POLITICS VERSES THE MUSIC SCENE.
BY BOB FUCKING CUTLER.
Kevin Bacon was a messiah. In the ’80’s flick “Footloose” he freed a small town from its puritanical hang-up about dancing. He fought the law, and he won. He was a rebel, he faced the powers that be and danced away victorious, a hero to millions. It’s too bad that real life isn’t so simple, and so easily resolved in an hour and a half. While the puritanical doctrines of a few hysterical Christian types can be bothersome, and sometimes (for whatever silly reason) the basis for archaic municipal ordinances and laws, they are far from the only reason that there is often a political struggle between the powers that be and the denizens of any city’s music and arts community.
In the 80’s, the Lawrence City Commission dealt a serious blow to the local music scene when it enacted a noise ordinance. Vaguely worded, and wickedly (and abusively) enforced by the police, the ordinance was used to shut down one party after another in the “student ghetto,” the neighborhood bordered roughly by 9th, 14th, Massachusetts and Louisiana streets. This forced many a band to search far and wide for another place to cut their teeth (and the rug). On the surface the ordinance seemed to be a case of someone having too much fun for someone else’s comfort, but unless money is involved, things rarely get moving politically in this town, and the noise ordinance was no exception. In fact aging former hippies had started buying up the old Victorian houses in the neighborhood and were worried about their property values, and so they became the antithesis of their ’60s counterculture dogma. And perhaps worried bar owners figured that a way to attract patrons would be to eliminate the competition of a free-for-all party scene.

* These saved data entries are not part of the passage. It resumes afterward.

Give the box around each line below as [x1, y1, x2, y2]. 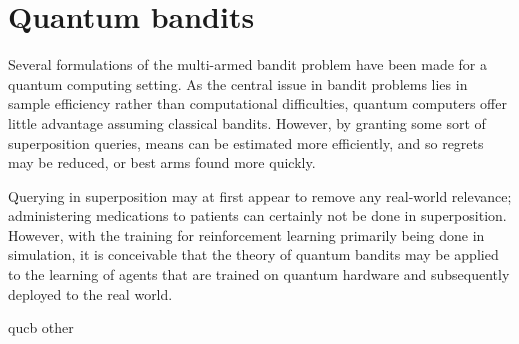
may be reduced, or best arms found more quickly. [8, 152, 316, 173]
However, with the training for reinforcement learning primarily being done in [8, 224, 485, 245]
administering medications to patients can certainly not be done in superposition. [8, 205, 507, 226]
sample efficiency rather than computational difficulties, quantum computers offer [8, 93, 507, 114]
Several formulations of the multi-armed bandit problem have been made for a [8, 54, 488, 75]
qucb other [8, 317, 74, 338]
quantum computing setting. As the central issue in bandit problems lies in [8, 73, 468, 94]
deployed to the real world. [8, 283, 173, 304]

After a particularly ugly clash with the police at a party, in which the cops where caught on-camera violently abusing partygoers, smashing guitars, and shortly thereafter, smashing the photographer’s camera to destroy the evidence, a small and determined group found a tractor barn just outside of town which became the OUTHOUSE, a legendary all-ages venue for punk rock music. This was still only a temporary solution to a permanent problem: The MAN meddling in the people’s right to freedom of speech. It seems so backwards that something like the arts, music, theater, that allows such great expression and communication, as well as enjoyment and social intercourse, should have to find such crafty ways to battle the politics of the government, finding loopholes, technicalities, and at times violence just to exist. Its outright ludicrous in fact. Especially when compared to sports, which encourage macho-insecurity, might-makes-right rules, and the use of violence as a tool for success, and is funded and encouraged by the government with recreation centers oriented purely towards sports. God forbid that a young musician should find a develop his voice and expression artistically!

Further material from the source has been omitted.